Een enkele keer komen situaties voor waarin iemand het idee heeft dat hij voor de keuze staat tussen twee moreel kwade handelingen en noodgedwongen moet kiezen voor een van beide. Welke keuze hij ook maakt, hij verricht in zijn ogen een moreel verwerpelijke handeling. Er is dan sprake van een perplex geweten, een bijzondere vorm van het dwalend geweten [45K.H. Peschke. Christian ethics. Moral theology in the light of Vatican II (herziene uitgave). Alcester: C. Goodliffe Neale; 1997, 185-186.]. De persoon in kwestie ziet geen enkele uitweg om aan het dilemma te ontkomen. Hem ontbreken de tijd en de mogelijkheden om zich meer zekerheid te verschaffen. Zo kan een arts bij een patiënt met een acute hartstilstand zich voor een lelijk dilemma geplaatst zien: als hij niet ingrijpt, zal de patiënt naar alle waarschijnlijkheid overlijden; als hij hem probeert te reanimeren, bestaat het risico dat na het herstel van de spontane ademhaling en de hartslag de patiënt in een persisterend vegetatieve staat terechtkomt, ernstige neurologische restverschijnselen overhoudt.

Zoals boven gezegd is een objectief conflict tussen waarden en normen intrinsiek ondenkbaar. In genoemd voorbeeld van de arts die plotseling voor de beslissing staat wat te doen bij een acute hartstilstand, is een van beide keuzen, wel of niet ingrijpen, de juiste en daarmee ook ethisch te verantwoorden. Het gaat niet om een keuze tussen twee ethisch verkeerde beslissingen, waaraan niet te ontkomen valt. Op het moment dat hij moet beslissen, kan hij dat echter niet met zekerheid uitmaken. Onder de stress van dat ogenblik heeft hij een perplex geweten.

Een ander voorbeeld betreft een situatie die bij gevangenen In Duitse concentratiekampen gedurende de tweede wereldoorlog wel voorkwam: zij kregen het bevel zelf enkelen uit hun midden aan te wijzen als proefpersonen voor dodelijke medische experimenten. Weigerden zij dat, dan zouden de kampbewakers de slachtoffers aanwijzen. In het laatste geval was het aantal echter groter, dan wanneer de gevangenen zelf de keuze zouden hebben gemaakt. Men kan zich voorstellen dat uitgeputte en uitgehongerde gevangenen in zo’n stressvolle situatie, zich medeverantwoordelijk achtten voor het grotere aantal slachtoffers, als zij weigerden om die zelf aan te wijzen. Een nuchtere analyse van de geschetste casus leert dat de gevangenen door zelf de slachtoffers aan te wijzen zichzelf medeplichtig maakten aan de selectie van proefpersonen voor laakbare medische experimenten. Zij hadden zich van een keuze moeten onthouden. Omdat ze in hun conditie en in de gegeven omstandigheden niet tot deze analyse in staat waren, zou het tot op zekere hoogte zijn te begrijpen, als ze besloten hadden zelf de proefpersonen te selecteren met als doel hun aantal te beperken. Zij zouden dan hebben gekozen voor wat in hun ogen het mindere morele kwaad was. De klassieke katholieke moraaltheologie gaat er vanuit dat mensen met een perplex geweten, die de naar hun overtuiging minder kwade handeling verrichten, formeel geen kwaad begaan en hen daarom subjectief geen schuld kan worden verweten. Die keuze voor het mindere kwaad wordt dan gezien als een uiting van hun goede wil. Materieel is echter wel degelijk sprake van een moreel verkeerde handeling.
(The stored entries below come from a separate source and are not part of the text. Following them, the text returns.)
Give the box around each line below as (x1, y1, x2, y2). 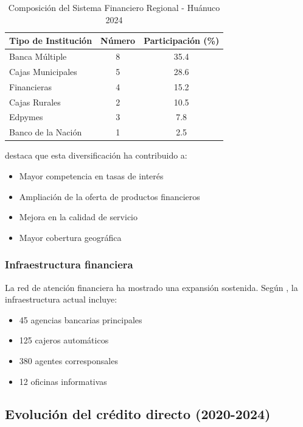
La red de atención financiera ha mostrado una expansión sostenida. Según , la (5, 281, 298, 293)
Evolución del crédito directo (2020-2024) (5, 404, 271, 423)
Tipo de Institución (9, 34, 92, 47)
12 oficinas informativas (19, 375, 107, 387)
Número (100, 34, 136, 47)
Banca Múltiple (9, 50, 67, 63)
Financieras (9, 80, 52, 93)
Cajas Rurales (9, 95, 61, 108)
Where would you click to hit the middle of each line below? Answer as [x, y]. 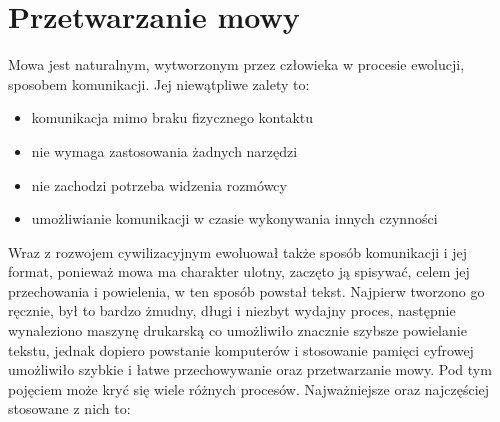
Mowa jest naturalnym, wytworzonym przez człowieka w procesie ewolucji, [236, 64]
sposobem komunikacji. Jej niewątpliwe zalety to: [159, 83]
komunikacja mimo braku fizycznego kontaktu [172, 117]
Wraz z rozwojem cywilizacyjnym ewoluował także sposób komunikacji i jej [238, 251]
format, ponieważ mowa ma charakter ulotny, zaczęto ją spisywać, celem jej [239, 271]
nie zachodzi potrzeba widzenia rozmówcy [159, 184]
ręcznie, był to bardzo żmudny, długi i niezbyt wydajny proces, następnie [232, 310]
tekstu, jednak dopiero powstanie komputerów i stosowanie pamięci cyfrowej [241, 349]
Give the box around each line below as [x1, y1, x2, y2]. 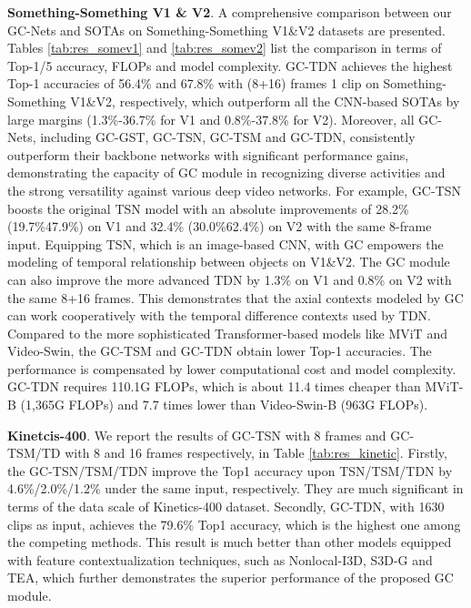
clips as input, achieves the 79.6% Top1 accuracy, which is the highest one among [7, 514, 461, 533]
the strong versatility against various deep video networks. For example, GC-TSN [7, 180, 462, 199]
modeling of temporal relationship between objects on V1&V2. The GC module [7, 252, 450, 271]
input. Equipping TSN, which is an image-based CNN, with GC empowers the [7, 234, 444, 253]
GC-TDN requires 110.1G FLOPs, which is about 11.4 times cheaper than [7, 377, 421, 396]
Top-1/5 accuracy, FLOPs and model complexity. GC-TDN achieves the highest [7, 56, 453, 75]
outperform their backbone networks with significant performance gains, [7, 145, 409, 164]
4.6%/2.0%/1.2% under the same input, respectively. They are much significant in [7, 479, 464, 498]
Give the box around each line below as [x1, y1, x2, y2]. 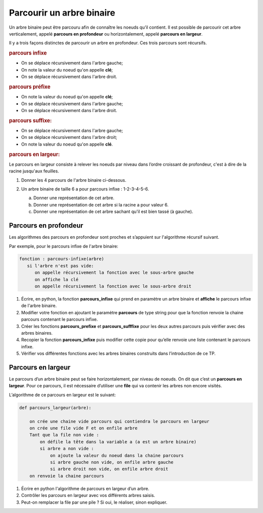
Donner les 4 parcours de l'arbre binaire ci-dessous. [21, 177, 127, 183]
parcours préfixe [9, 83, 51, 90]
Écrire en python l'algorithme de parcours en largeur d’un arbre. [21, 485, 150, 492]
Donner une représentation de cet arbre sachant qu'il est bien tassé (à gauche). [33, 209, 193, 214]
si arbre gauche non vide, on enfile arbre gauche [50, 459, 174, 465]
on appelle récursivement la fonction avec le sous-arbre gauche [35, 270, 194, 275]
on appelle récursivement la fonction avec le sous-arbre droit [35, 284, 192, 289]
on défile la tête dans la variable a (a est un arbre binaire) [39, 439, 197, 444]
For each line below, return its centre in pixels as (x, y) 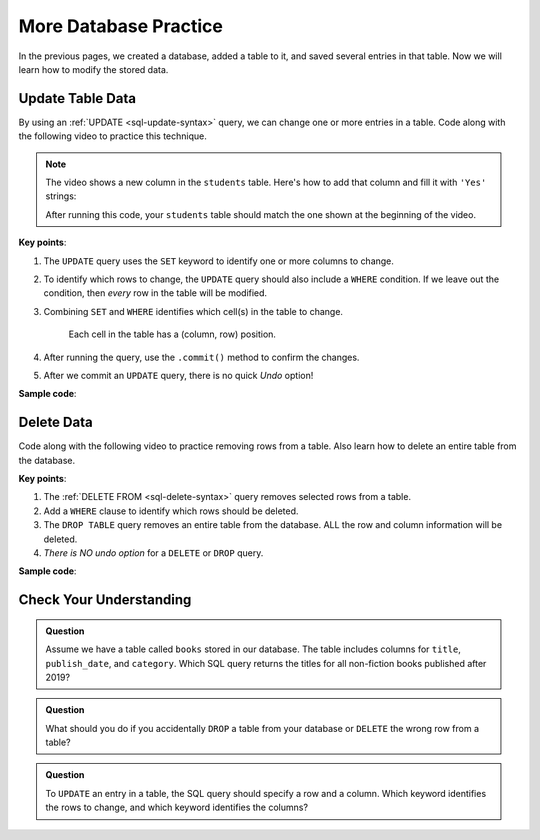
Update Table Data (77, 98)
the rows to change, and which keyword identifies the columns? (177, 807)
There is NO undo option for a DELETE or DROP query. (153, 552)
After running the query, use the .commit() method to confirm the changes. (201, 357)
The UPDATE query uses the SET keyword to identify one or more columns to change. (219, 261)
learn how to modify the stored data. (93, 69)
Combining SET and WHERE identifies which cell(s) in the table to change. (193, 311)
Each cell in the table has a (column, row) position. (172, 334)

2.2.6.2 Het principe van de handeling met dubbel effect

Vrijwel elke medische behandeling brengt het risico van neveneffecten met zich mee. Het kan om een gering risico gaan en om lichte bijwerkingen. Het risico kan ook groot zijn en in een aantal gevallen gaat het om ernstige neveneffecten, eventueel met het risico dat de betrokken patiënt als gevolg ervan overlijdt. Het is duidelijk dat bijwerkingen in principe zoveel mogelijk dienen te worden vermeden, maar dat is vaak niet mogelijk. Dit geldt trouwens voor alle sectoren van het leven: deelname aan het verkeer impliceert het risico van een verkeersongeluk, niet zelden met ernstige, eventueel blijvende gevolgen voor de lichamelijke conditie of een dodelijke afloop. Zonder deelname aan het verkeer is deelname aan het maatschappelijk leven echter onmogelijk. Bovendien is de kans op een ernstig verkeersongeluk naar verhouding heel gering. Daarom nemen we allemaal aan het verkeer mee en accepteren we op goede gronden de risico’s ervan.
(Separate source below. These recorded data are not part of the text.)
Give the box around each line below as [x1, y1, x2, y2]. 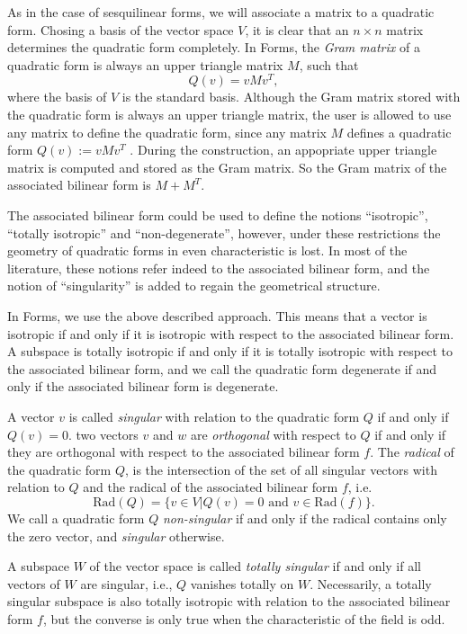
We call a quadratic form [7, 508, 145, 527]
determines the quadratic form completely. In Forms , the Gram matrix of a [7, 38, 420, 57]
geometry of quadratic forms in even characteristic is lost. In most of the [7, 241, 408, 260]
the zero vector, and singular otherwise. [7, 526, 225, 545]
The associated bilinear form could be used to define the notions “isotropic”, [7, 206, 428, 225]
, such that [299, 55, 359, 74]
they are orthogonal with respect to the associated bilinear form [7, 442, 360, 461]
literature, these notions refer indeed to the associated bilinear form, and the [7, 258, 430, 277]
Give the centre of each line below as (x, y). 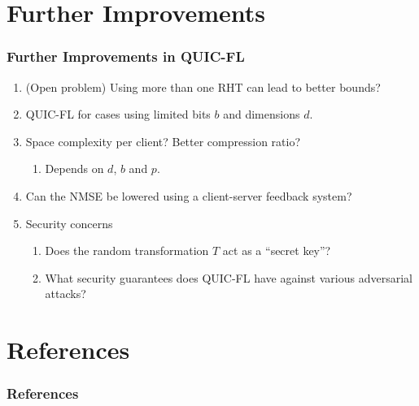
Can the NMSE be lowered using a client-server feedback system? (189, 195)
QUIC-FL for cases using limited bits (118, 114)
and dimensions (262, 114)
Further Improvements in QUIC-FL (126, 56)
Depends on (74, 168)
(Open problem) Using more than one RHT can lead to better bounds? (203, 86)
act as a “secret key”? (277, 251)
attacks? (65, 294)
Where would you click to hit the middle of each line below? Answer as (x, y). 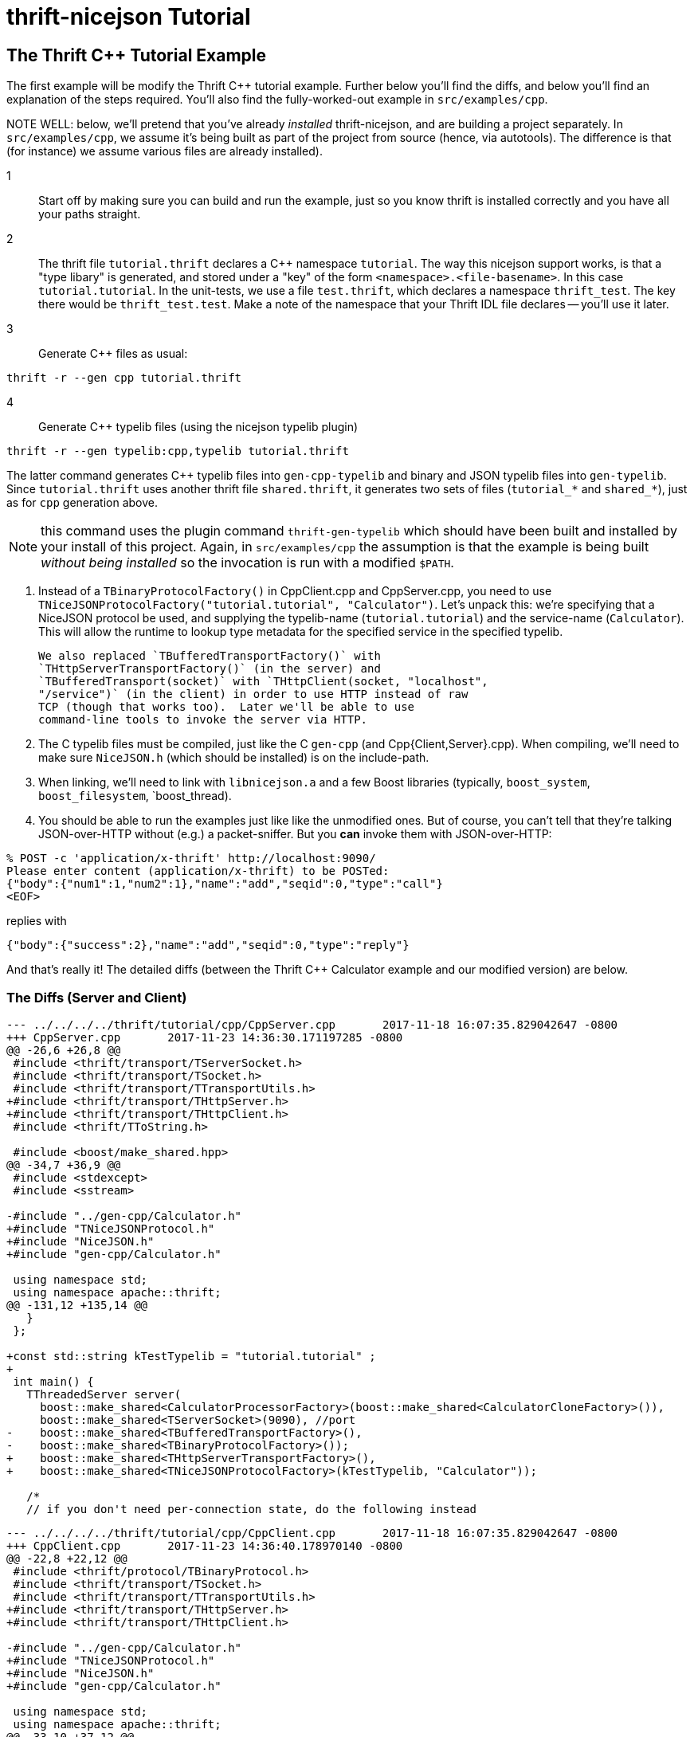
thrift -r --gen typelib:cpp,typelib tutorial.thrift (178, 451)
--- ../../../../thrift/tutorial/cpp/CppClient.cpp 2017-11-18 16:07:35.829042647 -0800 (312, 1533)
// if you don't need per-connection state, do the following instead (252, 1509)
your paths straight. (90, 214)
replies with (37, 921)
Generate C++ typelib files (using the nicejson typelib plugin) (198, 427)
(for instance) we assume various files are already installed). (165, 151)
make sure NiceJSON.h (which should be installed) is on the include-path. (234, 758)

Het risico van neveneffecten valt te rechtvaardigen op basis van het principe van de handeling met dubbel effect [46A. Günthör. Chiamata e risposta. 5e ed, Milano: Cinisello Balsamo; 1987, vol I, 556-560.] [47K.H. Peschke. Christian ethics. Moral theology in the light of Vatican II (herziene uitgave). Alcester: C. Goodliffe Neale; 1997, 267-269.]. Dit is een handeling met enerzijds een beoogd positief effect – de genezing van een aandoening – en anderzijds een negatief neveneffect – de bijwerking van de medische behandeling. Het beoogde effect is ofwel het doel (de genezing), ofwel het middel (de therapie). In de klassieke katholieke moraaltheologie heet het beoogde effect het directe effect; in meer algemeen taalgebruik spreekt men van het hoofdeffect. Het neveneffect, dat op zich ongewenst is, neemt men op de koop toe om het hoofdeffect te kunnen realiseren. In de klassieke katholieke moraaltheologie wordt het neveneffect aangeduid als het indirecte effect.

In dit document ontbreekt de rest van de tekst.